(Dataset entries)

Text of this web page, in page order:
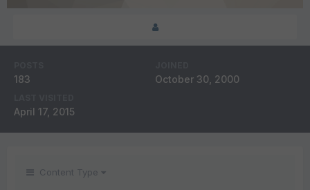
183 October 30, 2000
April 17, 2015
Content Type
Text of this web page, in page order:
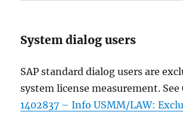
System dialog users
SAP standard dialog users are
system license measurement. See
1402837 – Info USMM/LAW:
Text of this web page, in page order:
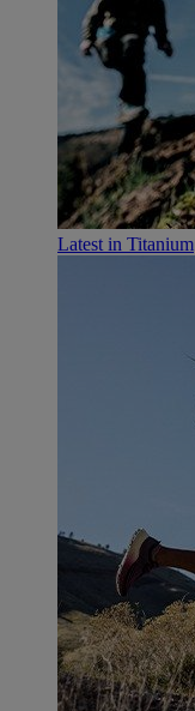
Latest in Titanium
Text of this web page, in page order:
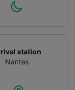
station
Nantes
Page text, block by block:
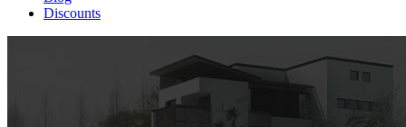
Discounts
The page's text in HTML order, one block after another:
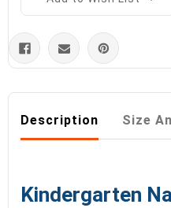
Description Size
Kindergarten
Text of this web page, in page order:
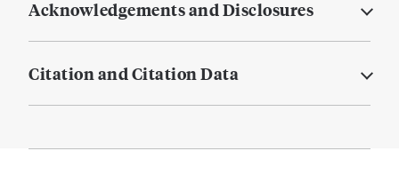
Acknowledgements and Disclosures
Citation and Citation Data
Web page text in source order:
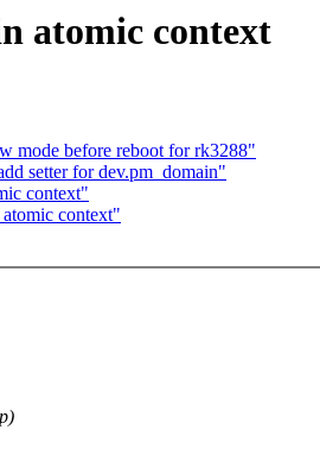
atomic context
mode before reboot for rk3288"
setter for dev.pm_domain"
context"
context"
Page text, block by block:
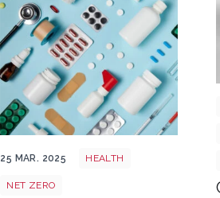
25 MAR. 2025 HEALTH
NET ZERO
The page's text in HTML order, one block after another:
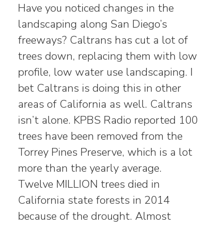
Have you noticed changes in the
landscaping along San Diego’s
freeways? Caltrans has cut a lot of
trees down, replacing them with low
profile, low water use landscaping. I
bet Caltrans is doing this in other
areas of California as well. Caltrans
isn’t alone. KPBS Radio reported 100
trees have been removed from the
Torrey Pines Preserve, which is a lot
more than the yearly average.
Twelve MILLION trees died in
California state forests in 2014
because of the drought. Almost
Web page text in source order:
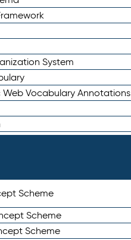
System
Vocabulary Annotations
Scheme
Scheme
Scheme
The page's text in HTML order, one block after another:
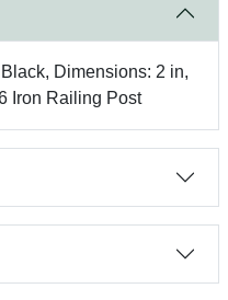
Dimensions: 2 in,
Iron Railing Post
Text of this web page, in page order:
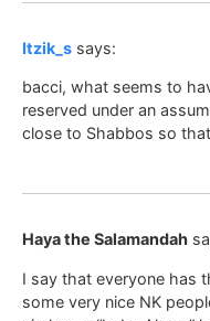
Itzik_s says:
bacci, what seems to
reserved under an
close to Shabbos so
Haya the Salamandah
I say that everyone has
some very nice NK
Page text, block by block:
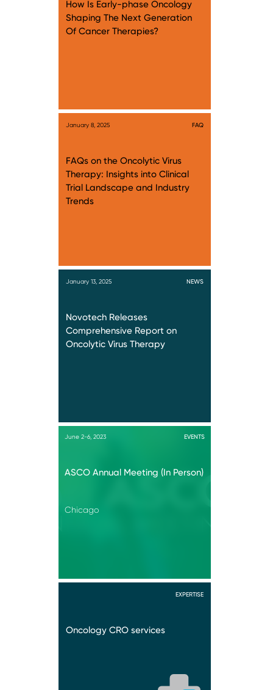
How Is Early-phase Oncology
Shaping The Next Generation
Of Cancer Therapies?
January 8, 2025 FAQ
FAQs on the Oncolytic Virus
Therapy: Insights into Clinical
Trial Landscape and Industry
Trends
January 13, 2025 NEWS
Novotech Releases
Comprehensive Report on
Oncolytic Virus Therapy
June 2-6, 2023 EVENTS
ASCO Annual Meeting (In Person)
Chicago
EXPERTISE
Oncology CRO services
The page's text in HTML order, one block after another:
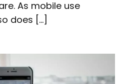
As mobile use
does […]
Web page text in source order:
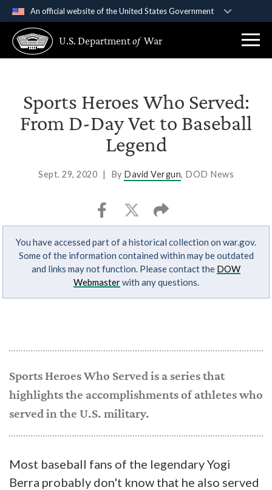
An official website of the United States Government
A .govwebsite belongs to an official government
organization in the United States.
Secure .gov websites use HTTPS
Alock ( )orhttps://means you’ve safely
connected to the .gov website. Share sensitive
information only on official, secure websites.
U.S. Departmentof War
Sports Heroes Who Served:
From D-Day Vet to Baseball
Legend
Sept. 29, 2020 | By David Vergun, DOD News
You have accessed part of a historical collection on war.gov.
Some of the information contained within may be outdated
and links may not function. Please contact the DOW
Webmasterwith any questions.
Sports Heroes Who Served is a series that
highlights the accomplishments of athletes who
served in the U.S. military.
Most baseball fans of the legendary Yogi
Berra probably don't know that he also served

● Exercise objective
Would you write out each record above exactly, with no images?

● Solution
Text of this web page, in page order:
183 October 30, 2000
April 17, 2015
Content Type
Text of this web page, in page order:
System dialog users
SAP standard dialog users are
system license measurement. See
1402837 – Info USMM/LAW:
Text of this web page, in page order:
Latest in Titanium
Text of this web page, in page order:
station
Nantes
Page text, block by block:
Discounts
The page's text in HTML order, one block after another:
Description Size
Kindergarten
Text of this web page, in page order:
Acknowledgements and Disclosures
Citation and Citation Data
Web page text in source order:
atomic context
mode before reboot for rk3288"
setter for dev.pm_domain"
context"
context"
Page text, block by block:
25 MAR. 2025 HEALTH
NET ZERO
The page's text in HTML order, one block after another:
Have you noticed changes in the
landscaping along San Diego’s
freeways? Caltrans has cut a lot of
trees down, replacing them with low
profile, low water use landscaping. I
bet Caltrans is doing this in other
areas of California as well. Caltrans
isn’t alone. KPBS Radio reported 100
trees have been removed from the
Torrey Pines Preserve, which is a lot
more than the yearly average.
Twelve MILLION trees died in
California state forests in 2014
because of the drought. Almost
Web page text in source order:
System
Vocabulary Annotations
Scheme
Scheme
Scheme
The page's text in HTML order, one block after another:
Dimensions: 2 in,
Iron Railing Post
Text of this web page, in page order:
Itzik_s says:
bacci, what seems to
reserved under an
close to Shabbos so
Haya the Salamandah
I say that everyone has
some very nice NK
Page text, block by block:
How Is Early-phase Oncology
Shaping The Next Generation
Of Cancer Therapies?
January 8, 2025 FAQ
FAQs on the Oncolytic Virus
Therapy: Insights into Clinical
Trial Landscape and Industry
Trends
January 13, 2025 NEWS
Novotech Releases
Comprehensive Report on
Oncolytic Virus Therapy
June 2-6, 2023 EVENTS
ASCO Annual Meeting (In Person)
Chicago
EXPERTISE
Oncology CRO services
The page's text in HTML order, one block after another:
As mobile use
does […]
Web page text in source order:
An official website of the United States Government
A .govwebsite belongs to an official government
organization in the United States.
Secure .gov websites use HTTPS
Alock ( )orhttps://means you’ve safely
connected to the .gov website. Share sensitive
information only on official, secure websites.
U.S. Departmentof War
Sports Heroes Who Served:
From D-Day Vet to Baseball
Legend
Sept. 29, 2020 | By David Vergun, DOD News
You have accessed part of a historical collection on war.gov.
Some of the information contained within may be outdated
and links may not function. Please contact the DOW
Webmasterwith any questions.
Sports Heroes Who Served is a series that
highlights the accomplishments of athletes who
served in the U.S. military.
Most baseball fans of the legendary Yogi
Berra probably don't know that he also served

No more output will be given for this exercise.